• **WHAT YOU WILL DO**: Only one stretch of the listing below is wanted. Begin at the line that has "complexion looking smooth and flawless.", stop after the line that has "an issue that", and repeat every line in between exactly.

• **PROVIDED DATA**:
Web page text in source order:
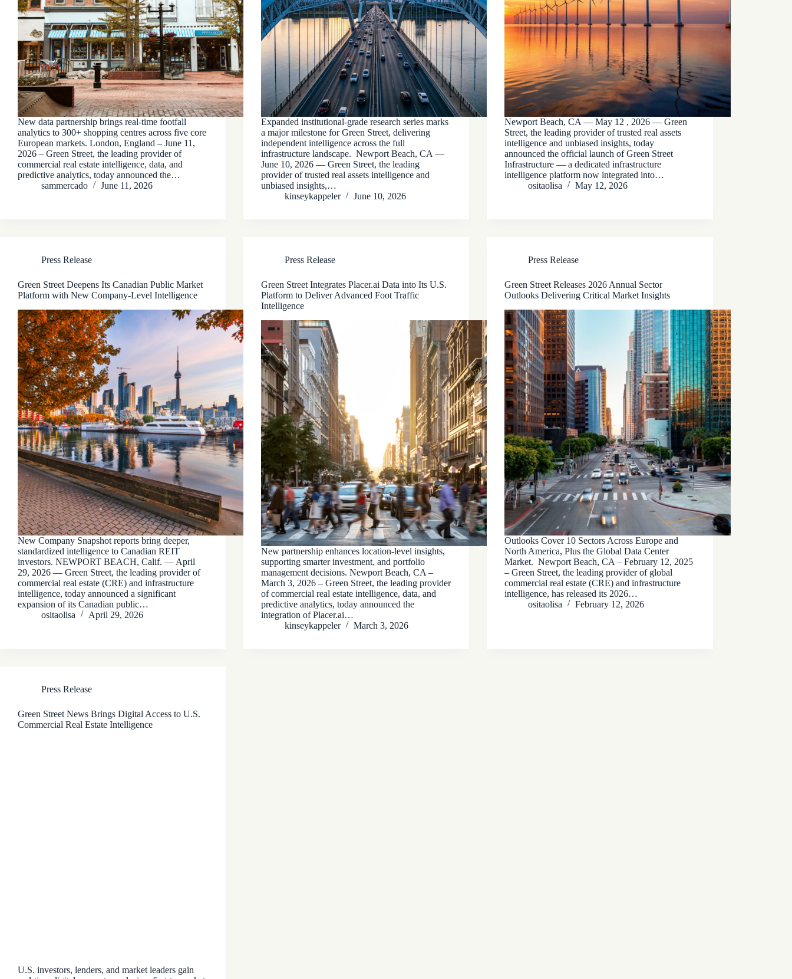
New data partnership brings real-time footfall
analytics to 300+ shopping centres across five core
European markets. London, England – June 11,
2026 – Green Street, the leading provider of
commercial real estate intelligence, data, and
predictive analytics, today announced the…
sammercado
June 11, 2026
Expanded institutional-grade research series marks
a major milestone for Green Street, delivering
independent intelligence across the full
infrastructure landscape. Newport Beach, CA —
June 10, 2026 — Green Street, the leading
provider of trusted real assets intelligence and
unbiased insights,…
kinseykappeler
June 10, 2026
Newport Beach, CA — May 12 , 2026 — Green
Street, the leading provider of trusted real assets
intelligence and unbiased insights, today
announced the official launch of Green Street
Infrastructure — a dedicated infrastructure
intelligence platform now integrated into…
ositaolisa
May 12, 2026
Press Release
Green Street Deepens Its Canadian Public Market
Platform with New Company-Level Intelligence
New Company Snapshot reports bring deeper,
standardized intelligence to Canadian REIT
investors. NEWPORT BEACH, Calif. — April
29, 2026 — Green Street, the leading provider of
commercial real estate (CRE) and infrastructure
intelligence, today announced a significant
expansion of its Canadian public…
ositaolisa
April 29, 2026
Press Release
Green Street Integrates Placer.ai Data into Its U.S.
Platform to Deliver Advanced Foot Traffic
Intelligence
New partnership enhances location-level insights,
supporting smarter investment, and portfolio
management decisions. Newport Beach, CA –
March 3, 2026 – Green Street, the leading provider
of commercial real estate intelligence, data, and
predictive analytics, today announced the
integration of Placer.ai…
kinseykappeler
March 3, 2026
Press Release
Green Street Releases 2026 Annual Sector
Outlooks Delivering Critical Market Insights
Outlooks Cover 10 Sectors Across Europe and
North America, Plus the Global Data Center
Market. Newport Beach, CA – February 12, 2025
– Green Street, the leading provider of global
commercial real estate (CRE) and infrastructure
intelligence, has released its 2026…
ositaolisa
February 12, 2026
Press Release
Green Street News Brings Digital Access to U.S.
Commercial Real Estate Intelligence
U.S. investors, lenders, and market leaders gain
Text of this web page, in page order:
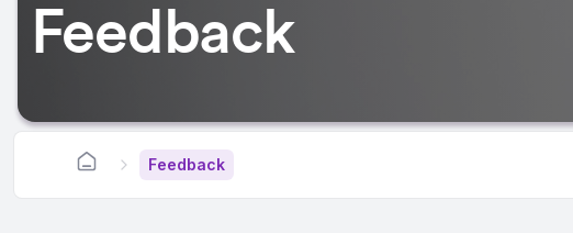
Feedback
Feedback
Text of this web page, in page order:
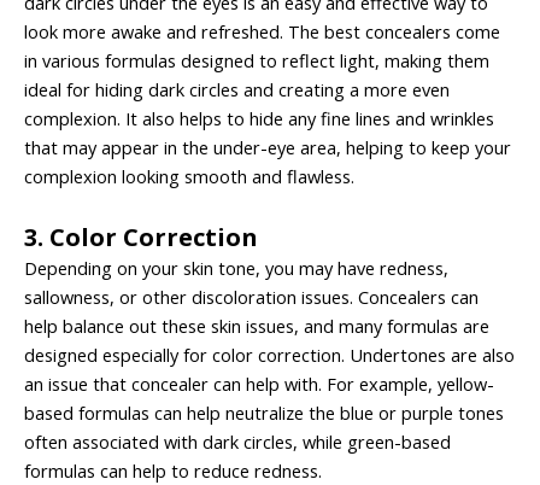
look more awake and refreshed. The best concealers come
in various formulas designed to reflect light, making them
ideal for hiding dark circles and creating a more even
complexion. It also helps to hide any fine lines and wrinkles
that may appear in the under-eye area, helping to keep your
complexion looking smooth and flawless.
3. Color Correction
Depending on your skin tone, you may have redness,
sallowness, or other discoloration issues. Concealers can
help balance out these skin issues, and many formulas are
designed especially for color correction. Undertones are also
an issue that concealer can help with. For example, yellow-
based formulas can help neutralize the blue or purple tones
often associated with dark circles, while green-based
formulas can help to reduce redness.
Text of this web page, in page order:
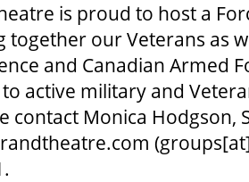
is proud to host a
together our Veterans as
and Canadian Armed
active military and
contact Monica Hodgson,
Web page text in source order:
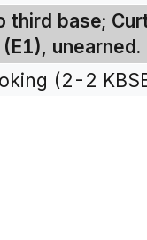
third base;
unearned.
(2-2
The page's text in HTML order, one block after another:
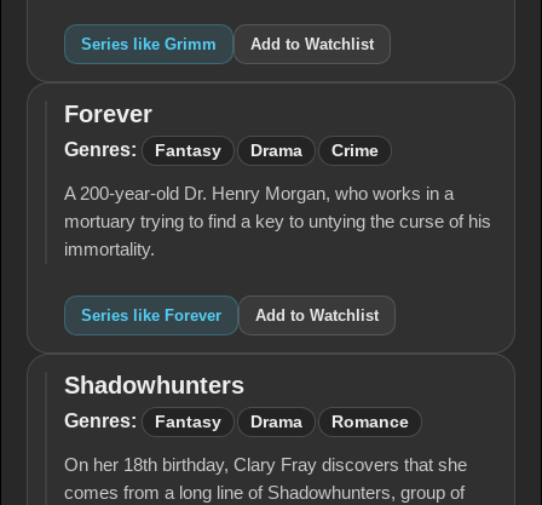
Series like Grimm Add to Watchlist
Forever
Forever
Genres: Fantasy Drama Crime
A 200-year-old Dr. Henry Morgan, who works in a
mortuary trying to find a key to untying the curse of his
immortality.
Series like Forever Add to Watchlist
Shadowhunters
Shadowhunters
Genres: Fantasy Drama Romance
On her 18th birthday, Clary Fray discovers that she
comes from a long line of Shadowhunters, group of
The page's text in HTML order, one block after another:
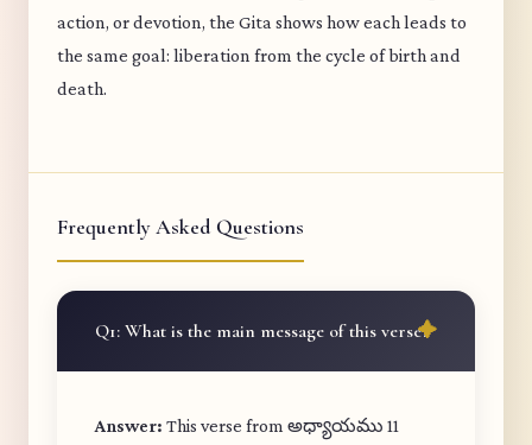
action, or devotion, the Gita shows how each leads to
the same goal: liberation from the cycle of birth and
death.
Frequently Asked Questions
Q1: What is the main message of this verse?
Answer: This verse from అధ్యాయము 11
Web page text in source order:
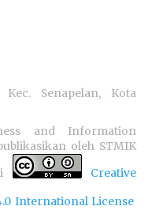
Senapelan, Kota
and Information
oleh STMIK
Creative
International License
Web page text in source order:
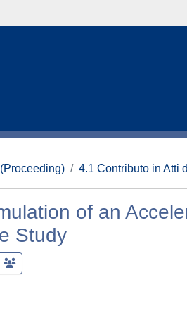
4.1 Contributo in Atti
of an
Study
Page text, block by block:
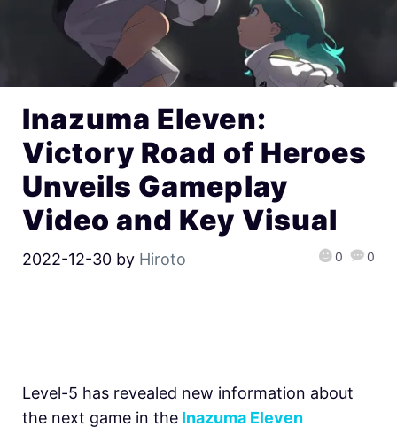
Inazuma Eleven:
Victory Road of Heroes
Unveils Gameplay
Video and Key Visual
2022-12-30 by Hiroto 0 0
Level-5 has revealed new information about
the next game in the Inazuma Eleven
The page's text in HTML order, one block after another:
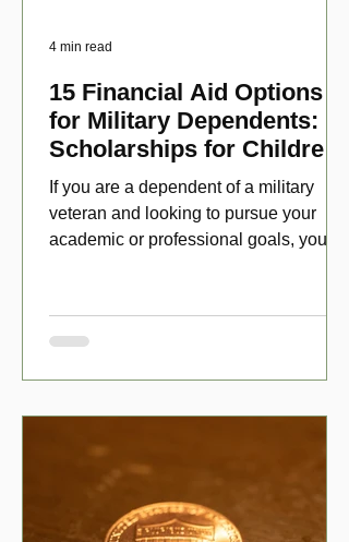
15 Financial Aid Options
for Military Dependents:
Scholarships for Children
of Disabled Veterans
If you are a dependent of a military
veteran and looking to pursue your
academic or professional goals, you
4 min read
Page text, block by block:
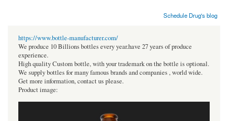
Schedule Drug's blog
https://www.bottle-manufacturer.com/
We produce 10 Billions bottles every year.have 27 years of produce
experience.
High quality Custom bottle, with your trademark on the bottle is optional.
We supply bottles for many famous brands and companies , world wide.
Get more information, contact us please.
Product image:
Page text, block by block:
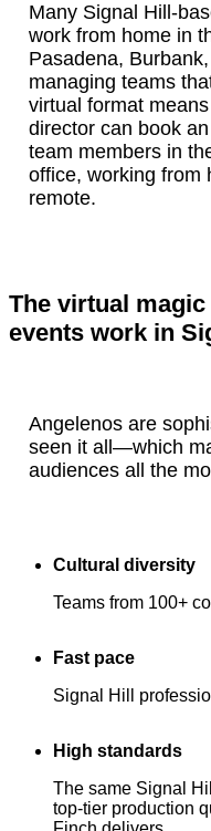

• **ANSWER TO THE EXERCISE**:
complexion looking smooth and flawless.
3. Color Correction
Depending on your skin tone, you may have redness,
sallowness, or other discoloration issues. Concealers can
help balance out these skin issues, and many formulas are
designed especially for color correction. Undertones are also
an issue that concealer can help with. For example, yellow-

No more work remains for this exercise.